Human-made biomaterials have the potential to unlock biological mysteries and transform human health. For a biomaterial to be useful, it must mimic the properties of living tissues and present cues to cells that generate a desired response (for example: to support loads, to grow, to produce a certain protein, to transform in some way, etc). A wide-range of materials are used in these applications and, in our shared work at HMC, we focus on soft tissue-models called hydrogels. Hydrogels are water-saturated polymer networks that are formed by mixing initially separate precursor-containing liquids to form solid materials (just like mixing resins when using epoxy). By precisely controlling the composition and volume of each precursor fluid, it is possible to engineer hydrogels whose bulk, macroscopic properties mimic those of living tissues. The problem, however, is that biological tissues do not have fixed, uniform properties throughout; instead, their properties vary as a function of space. Therefore, current hydrogel fabrication methods do not adequately capture the complexity of living tissues.
To address this problem, our group has been working to develop a microfluidic solution for efficiently combining hydrogel precursors that would produce hydrogels with properties that could be controlled with microscale resolution. One approach would be to manually fabricate a range of microfluidic devices and evaluate how well they combine precursors to form hydrogels, but this process would be a time-expensive approach. Instead, we deploy computational models (using ANSYS Fluent on the National Science Foundation’s XSEDE) to generate and evaluate microfluidic channel designs that can efficiently mix precursor streams. Each design must consider a complex, and competing, set of considerations including material properties, mixing efficiency and time scales, polymerization rates, pressure costs, cell viability, and manufacturability, among others. The goal of these computational models is to generate a suite of microfluidic designs that are optimized for specific applications. Future work includes fabricating and empirically validating optimized microfluidic geometries.

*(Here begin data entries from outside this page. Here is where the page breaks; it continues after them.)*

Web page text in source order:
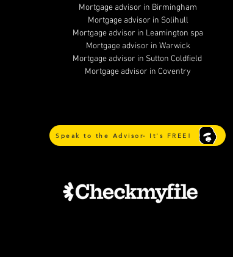
Mortgage advisor in Birmingham
Mortgage advisor in Solihull
Mortgage advisor in Leamington spa
Mortgage advisor in Warwick
Mortgage advisor in Sutton Coldfield
Mortgage advisor in Coventry
Speak to the Advisor- It's FREE!
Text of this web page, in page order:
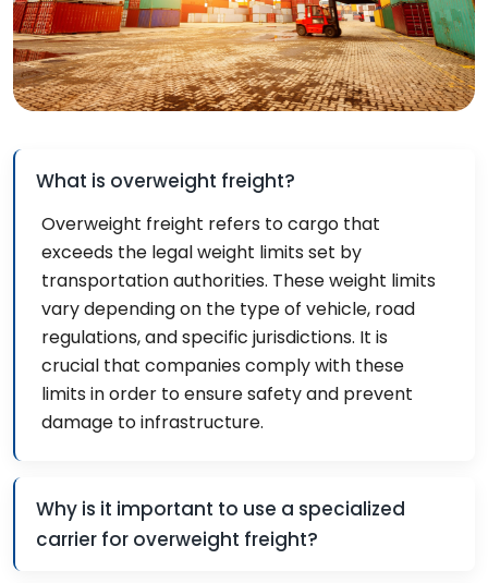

Research will take place during the Spring 2022 semester for academic credit and extends work initiated by prior Mudders with the possibility for collaboration with students external to HMC. Check out our recent work: https://ui.adsabs.harvard.edu/abs/2020APS..DFDU10004P/abstract
Essay Prompt (~1 page total, due 24 hours prior to your scheduled interview): Why are you interested in working on this project? What skills do you hope to learn through this work? What skills do you bring to the group that support the project’s success?
As a member of this group, you would work on projects that collectively build knowledge at the intersection of fluid mechanics, bioengineering, and materials engineering. Together, our work seeks to build tools and materials for evaluating biological function in benchtop models to uncover biological function.